Description Andy Matteson 2009-03-20 15:12:51 UTC
Created attachment 24097 [details]
Attachment described below.

Distro: Ubuntu Jaunty development version

Attached are three test cases containing the configuration used for each one and the corresponding logs.

In cases 411pm and 426pm, the video card will crash with corruption and xorg will exit with a GPU lockup message.  In 431pm, the card starts using NoAccel=true.

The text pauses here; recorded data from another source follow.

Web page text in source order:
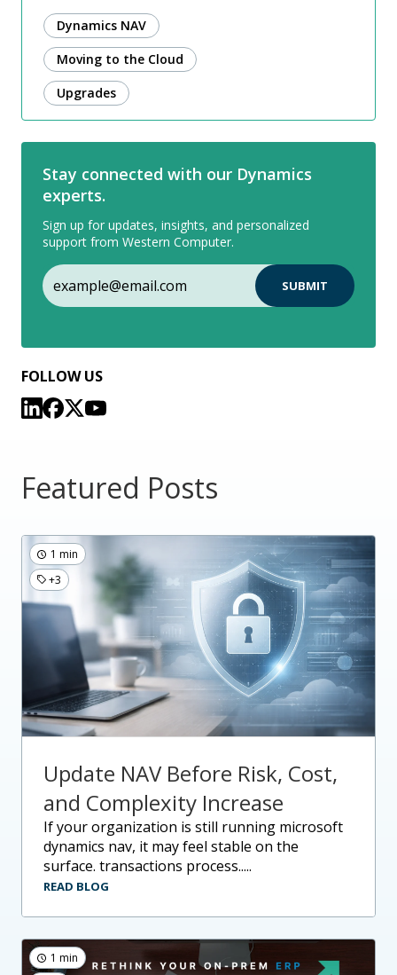
Dynamics NAV
Moving to the Cloud
Upgrades
Stay connected with our Dynamics
experts.
Sign up for updates, insights, and personalized
support from Western Computer.
FOLLOW US
Featured Posts
1 min
+3
Update NAV Before Risk, Cost,
and Complexity Increase
if your organization is still running microsoft
dynamics nav, it may feel stable on the
surface. transactions process.....
READ BLOG
1 min
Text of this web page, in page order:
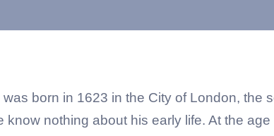
born in 1623 in the City of London, the
nothing about his early life. At the
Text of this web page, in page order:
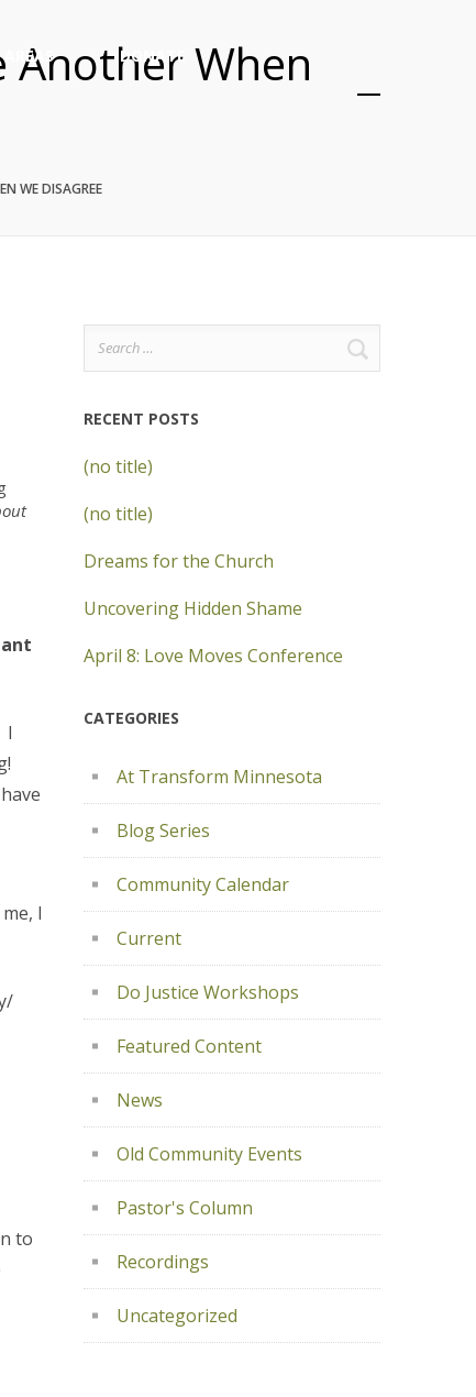
AREAS DONATE
Another When
WE DISAGREE
I
I
to
Search
for:
RECENT POSTS
(no title)
(no title)
Dreams for the Church
Uncovering Hidden Shame
April 8: Love Moves Conference
CATEGORIES
At Transform Minnesota
Blog Series
Community Calendar
Current
Do Justice Workshops
Featured Content
News
Old Community Events
Pastor's Column
Recordings
Uncategorized

In all cases, Xorg was started with:

"sudo Xorg -logverbose 6 :0"

over ssh from another machine.  I couldn't find any backtraces from gdb since Xorg exited softly with code 1 (I think that #), no crash.

Using:
	git xf86-video-nouveau  ~ Thu Mar 19 2009 03:40 AM EDT
	git drm			~ Thu Mar 19 2009 03:36 AM EDT

$ dpkg -s xserver-xorg|grep Version
Version: 1:7.4~5ubuntu16

$ uname -a
Linux ubuntu 2.6.28.8 #1 SMP Thu Mar 19 22:31:12 EDT 2009 x86_64 GNU/Linux

( Custom compiled Jaunty kernel )

$ sudo lspci -vv

03:00.0 VGA compatible controller: nVidia Corporation G70 [GeForce 7800 GT] (rev a1)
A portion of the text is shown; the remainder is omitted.